Creamy Vegan Corn Chowder image

Delicious, thick and creamy vegan corn chowder made without any cream or dairy! This easy vegan corn chowder recipe uses potatoes, coconut milk and a blender to get the most amazing texture. The perfect way to use up summer sweet corn!

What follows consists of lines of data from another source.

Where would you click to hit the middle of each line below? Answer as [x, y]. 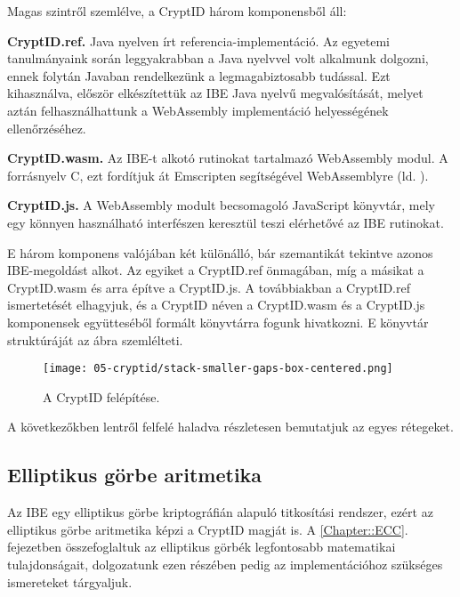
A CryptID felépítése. [101, 396]
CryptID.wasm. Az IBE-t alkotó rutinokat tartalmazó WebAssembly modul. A [228, 158]
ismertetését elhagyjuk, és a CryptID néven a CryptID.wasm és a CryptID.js [216, 305]
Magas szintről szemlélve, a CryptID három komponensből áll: [177, 11]
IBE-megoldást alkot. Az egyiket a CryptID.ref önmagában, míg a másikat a [216, 270]
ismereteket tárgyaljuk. [70, 581]
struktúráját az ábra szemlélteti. [95, 339]
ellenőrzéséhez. [47, 128]
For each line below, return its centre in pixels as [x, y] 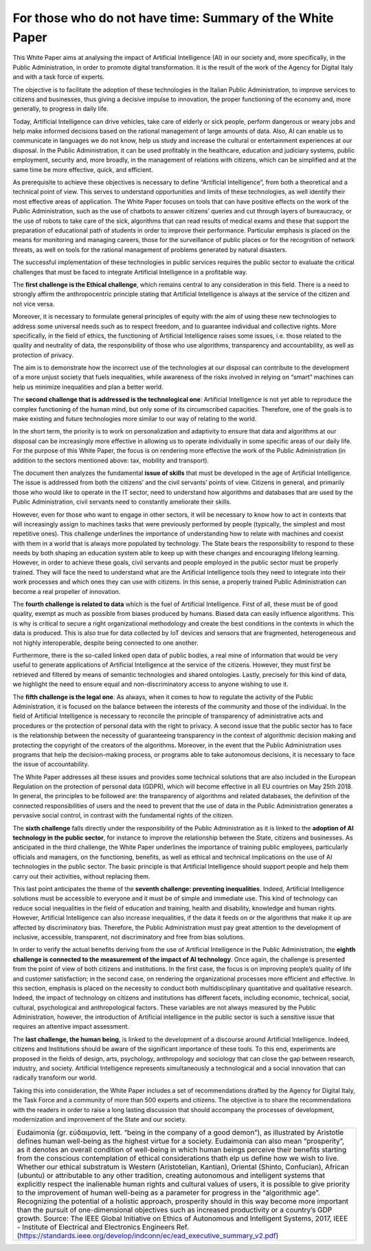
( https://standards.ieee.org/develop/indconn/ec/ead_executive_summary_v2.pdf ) [148, 1236]
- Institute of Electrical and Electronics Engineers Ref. [103, 1227]
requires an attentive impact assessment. [71, 1027]
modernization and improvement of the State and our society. [100, 1119]
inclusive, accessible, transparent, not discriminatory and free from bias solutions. [129, 937]
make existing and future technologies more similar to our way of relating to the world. [135, 419]
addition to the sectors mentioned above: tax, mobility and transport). [111, 460]
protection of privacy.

Provided by Monique Volz of AmbitiousKitchen.com

Categories     Dairy Free     Dinner     Gluten Free     Lunch     Soup     Summer     Vegan

Time 40m

Number Of Ingredients 12

1 tablespoon olive oil
1 medium white onion, chopped
3 garlic cloves, minced
1 poblano pepper, seeded and diced (can also use 1 seeded jalapeno)
4 cups diced yukon gold potatoes
4-5 cups cups fresh sweet corn (can also use frozen)
1 (15 ounce) can light coconut milk (or regular milk if not vegan)
2 1/2 cups vegetarian broth
Optional if not vegan: 1/4 cup sour cream to give it additional creaminess
1 teaspoon salt, plus more to taste
Freshly ground black pepper
To garnish, if desired: greek yogurt or goat cheese, cilantro and scallions

Steps:

  • In a large soup pot over medium heat add the olive oil, onion, garlic, poblano, diced potatoes, corn and saute for 6-8 minutes or until potatoes start to soften.
  • Slowly stir in the milk, vegetarian broth and sour cream, scraping up any bits from the bottom of the pan as you stir. Next stir in salt and pepper. Reduce the heat to low and simmer for 10 to 15 minutes uncovered or until the potatoes are tender and can easily be pierced with a fork.
  • To give a creamy texture, blend half of the soup (BE CAREFUL WHILE DOING THIS!) then return to the pot. Stir to incorporate and then taste and adjust seasonings as necessary -- adding in more salt and pepper if necessary.
  • To serve, sprinkle with cilantro, a swirl of sour cream (if not vegan) and scallions. Serve with bread or your favorite crackers. Makes 4 servings.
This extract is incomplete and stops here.